High performance cosmological simulations on a grid of supercomputers

We present results from our cosmological N-body simulation which consisted of 2048x2048x2048 particles and ran distributed across three supercomputers throughout Europe. The run, which was performed as the concluding phase of the Gravitational Billion Body Problem DEISA project, integrated a 30 Mpc box of dark matter using an optimized Tree/Particle Mesh N-body integrator. We ran the simulation up to the present day (z=0), and obtained an efficiency of about 0.93 over 2048 cores compared to a single supercomputer run. In addition, we share our experiences on using multiple supercomputers for high performance computing and provide several recommendations for future projects.

💡 Research Summary

The paper reports on a production‑scale cosmological N‑body simulation that employed 2048³ particles (approximately 8.6 billion particles) to model a 30 Mpc dark‑matter volume. The simulation was executed across three European supercomputers—Huygens (Netherlands, 1024 cores), Louhi (Finland, 512 cores), and HECTOR (Scotland, 512 cores)—for a total of 2048 cores, using the SUSHI integrator enhanced for wide‑area distributed execution.

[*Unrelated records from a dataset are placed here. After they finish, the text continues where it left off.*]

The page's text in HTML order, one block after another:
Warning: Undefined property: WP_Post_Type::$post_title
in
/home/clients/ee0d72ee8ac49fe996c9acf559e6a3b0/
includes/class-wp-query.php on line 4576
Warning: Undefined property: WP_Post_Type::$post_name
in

Key technical contributions include: (1) Parallelization of the particle‑mesh (PM) component using the FFTW2 library with a one‑dimensional slab decomposition, eliminating the previous serial bottleneck; (2) A selective mesh‑cell broadcast scheme that transmits only cells containing particles, reducing inter‑site data volume proportionally to the number of sites; (3) An improved load‑balancing algorithm that accounts for both force‑calculation time and per‑node particle count, mitigating imbalance on heterogeneous architectures (IBM Power6 vs Cray XT4); (4) Adoption of the latest MPWide communication library, configured with 64 parallel TCP streams, 768 kB buffers, and a 10 MB/s pacing limit, to handle high‑latency, high‑bandwidth wide‑area networks.

Performance on a single site (Huygens) was first characterized. With 2048 cores the code achieved a peak of 3.31 × 10¹¹ tree‑force interactions per second and a sustained rate of 2.19 × 10¹¹ interactions per second. Communication overhead on the single site ranged from 5 % (512 cores) to 10–15 % (2048 cores), primarily due to particle migration and tree‑essential data exchange.

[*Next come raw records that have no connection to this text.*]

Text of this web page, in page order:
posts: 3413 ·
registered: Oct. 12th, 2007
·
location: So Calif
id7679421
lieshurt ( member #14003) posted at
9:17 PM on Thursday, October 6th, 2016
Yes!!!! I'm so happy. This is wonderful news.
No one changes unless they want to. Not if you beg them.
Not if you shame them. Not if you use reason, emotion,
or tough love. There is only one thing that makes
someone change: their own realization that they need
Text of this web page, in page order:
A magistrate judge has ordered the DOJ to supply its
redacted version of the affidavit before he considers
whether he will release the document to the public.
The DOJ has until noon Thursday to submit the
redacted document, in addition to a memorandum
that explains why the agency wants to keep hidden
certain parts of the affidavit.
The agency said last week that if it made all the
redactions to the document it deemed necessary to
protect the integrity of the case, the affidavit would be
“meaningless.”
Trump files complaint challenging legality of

In the three‑site run, the mesh resolution was reduced from 512³ to 256³ cells, slightly increasing the range of tree interactions but decreasing intra‑site communication. Despite this, the per‑step wall‑clock time was only about 9 % longer than the single‑site reference. The wide‑area communication overhead remained below 10 % (≈15 s per step), with tree‑structure exchanges accounting for most of the cost and the parallelized PM step adding ≈2.5 s per step. For smaller problem sizes (512³ and 1024³ particles) the communication overhead dropped to <20 % and 6.5 % respectively, demonstrating the scalability of the optimizations.

Operational experience highlighted several non‑technical challenges. Coordinating network path reservations and simultaneous allocations across three national facilities required substantial administrative effort; the authors argue for automated reservation systems to reduce this burden. Software heterogeneity (different compilers, libraries, OS versions) made conventional grid middleware impractical, prompting a modular approach where site‑specific SUSHI binaries were linked with the user‑space MPWide library, avoiding the need for privileged installation. Disk I/O emerged as a secondary bottleneck during snapshot writes; distributing the application across sites could alleviate I/O pressure, though further study is needed.

The authors conclude that high‑performance cosmological simulations can be run efficiently across a network of supercomputers when the application and communication layers are carefully optimized. The added overhead of wide‑area networking is modest for a well‑tuned production code, and the political and administrative effort, while non‑trivial, is the primary barrier to broader adoption. Recommendations include: (i) development of automated, cross‑site resource reservation mechanisms; (ii) adoption of modular, site‑specific software stacks coupled via lightweight communication libraries; (iii) exploration of distributed I/O strategies; and (iv) leveraging such distributed infrastructures for multiscale or multiphysics problems that naturally decompose across heterogeneous resources.